On 12 Sep 2025, at 18:41, Dave Seidel <dave.seidel@gmail.com> wrote:


Thanks, Victor. I'll try those things, though I already tried ksmps=256 and FFT size 1024 -- didn't work, but it did reduce the noise somewhat, so I think that reinforces your theory. 

The delay-based approach might be fine, thanks for the suggestion. I know I have the book around somewhere, I just need to find it....

On Fri, Sep 12, 2025 at 1:17 PM Victor Lazzarini <000010b17ddd988e-dmarc-request@listserv.heanet.ie> wrote:
Hi Dave,

this is probably because the Daisy can't compute audio in time for the interrupt.
It could be that the FFTs are too much for it.
There's a few things you could try:

increase ksmps to 256
decrease FFT size to 1024

keep ksmps at 128
decrease FFT size to 512

I have not yet tested spectral processing to see what the limits are. I can't do any testing at the moment because my Daisy seed is faulty, I'm waiting on a replacement.

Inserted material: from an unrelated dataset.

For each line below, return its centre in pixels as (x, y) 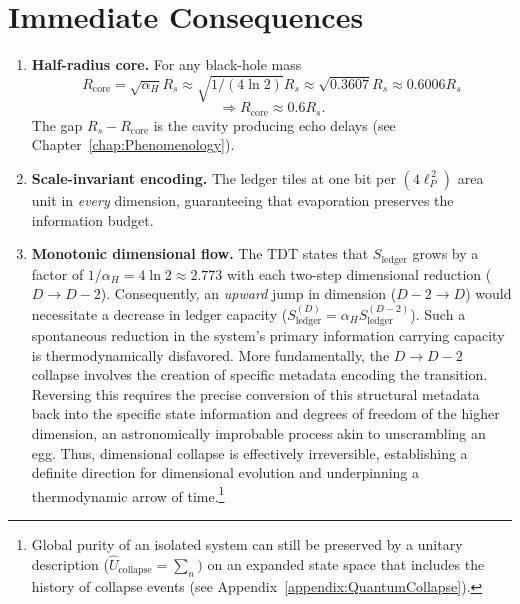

An alternative to doing pvs-based pitch shifting is to use a delay line pitch shifter, which might just work ok in your case. Russell Pinkston's chapter in the Csound Book has an example you could use.

Otherwise I can send you some code.

best 
Prof. Victor Lazzarini
Maynooth University
Ireland

On 12 Sep 2025, at 16:38, Dave Seidel <dave.seidel@gmail.com> wrote:



*Warning*

This email originated from outside of Maynooth University's Mail System. Do not reply, click links or open attachments unless you recognise the sender and know the content is safe.

Hi Victor,

I have a tiny project that essentially duplicates the DaisyCsoundProcess example, the only differences in the code being the changes names and the contents of csdText.

Here's the UDO I'm using, which works fine with standalone Csound. It takes an input signal and turns it into a stereo output  signal with a binaural beat. When it's executed on the Daisy, I can sort of hear the output, but it's very noisy. Is there anything in this code that you would not expect to work on the Daisy?

    opcode binauralize, aa, ak
      ain,kdiff xin

      ; take it apart
      fsig pvsanal ain, 2048, 2048/4, 2048, 1

      ; determine pitches
      ; kcent, kamp pvspitch fsig, 0.1
      kcent pvscent fsig

      if (kcent > 0) && (kdiff > 0) then
        kdiff /= 2
        krat1 = (kcent + kdiff) / kcent
        krat2 = (kcent - kdiff) / kcent
      else
        krat1 = 1
        krat2 = 1
      endif

      ; create derived streams with shifted pitches
      fsig2 = fsig
      fbinL pvscale fsig,  krat1, 0
      fbinR pvscale fsig2, krat2, 0

      ; put it back together
      aoutL pvsynth fbinL
      aoutR pvsynth fbinR

      xout aoutL, aoutR
    endop
<daisyCsoundVersio.h>

Date2025-09-17 16:29
FromDave Seidel
SubjectRe: [Csnd-dev] [EXTERNAL] [Csnd-dev] More Daisy help
I just reinstalled the DaisyCsoundProcess example on my Versio, and it seems I was too hasty in saying that it works properly. In fact, though I can clearly hear the input, and the echo effect applied to it, there is also an overlay of noise, if not quite as much as I heard with my own PV-based code or with the PitchShifter UDO.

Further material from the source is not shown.